# Tapatalk...



## livpoksoc (27 May 2014)

I used to use tapatalk to access the forum, but when I upgraded my phone I didn't put tapatalk back on.

I've downloaded it today, but can't find cyclechat on there. Can anyone resolve? If not recommend any other forum readers that can access here?
Thanks


----------



## fossyant (27 May 2014)

We dropped its support due to advertising issues. The mobile version of the site works well on a phone, so no need for tapatalk


----------



## Shaun (27 May 2014)

No need for an app - just use the web browser on your phone / tablet and CycleChat will automatically adjust the layout to fit. 

Cheers,
Shaun


----------



## livpoksoc (27 May 2014)

Thanks chaps. Keep up the good work


----------



## PaulSB (16 Aug 2014)

Is the item below - Gliff, second topic - an example of the things which concerned Admin re TapaTalk?

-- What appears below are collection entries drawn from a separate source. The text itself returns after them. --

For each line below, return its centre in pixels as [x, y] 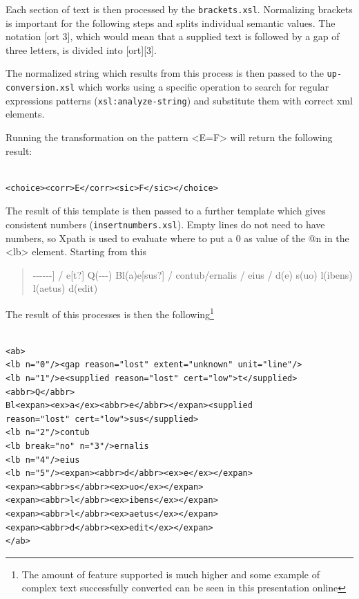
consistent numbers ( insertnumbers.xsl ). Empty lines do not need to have [165, 224]
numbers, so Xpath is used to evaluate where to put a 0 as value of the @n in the [177, 238]
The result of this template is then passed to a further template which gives [166, 211]
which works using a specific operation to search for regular [203, 87]
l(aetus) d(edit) [65, 288]
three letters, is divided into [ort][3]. [81, 49]
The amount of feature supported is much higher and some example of [171, 574]
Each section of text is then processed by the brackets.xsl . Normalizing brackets [179, 9]

This just stared appearing randomly on a football site I help out with. It leads direct to an IOS app. 

Thanks


----------



## Shaun (20 Aug 2014)

Yes, along with security issues too; it also didn't support any of the other add-ons we use here and I had some personal misgivings regarding the direction the Tapatalk developers were taking regarding monetising the content of sites who used it. I'm satisfied it was the right move since the revenue generation has become even more ingrained and the security more lax.


----------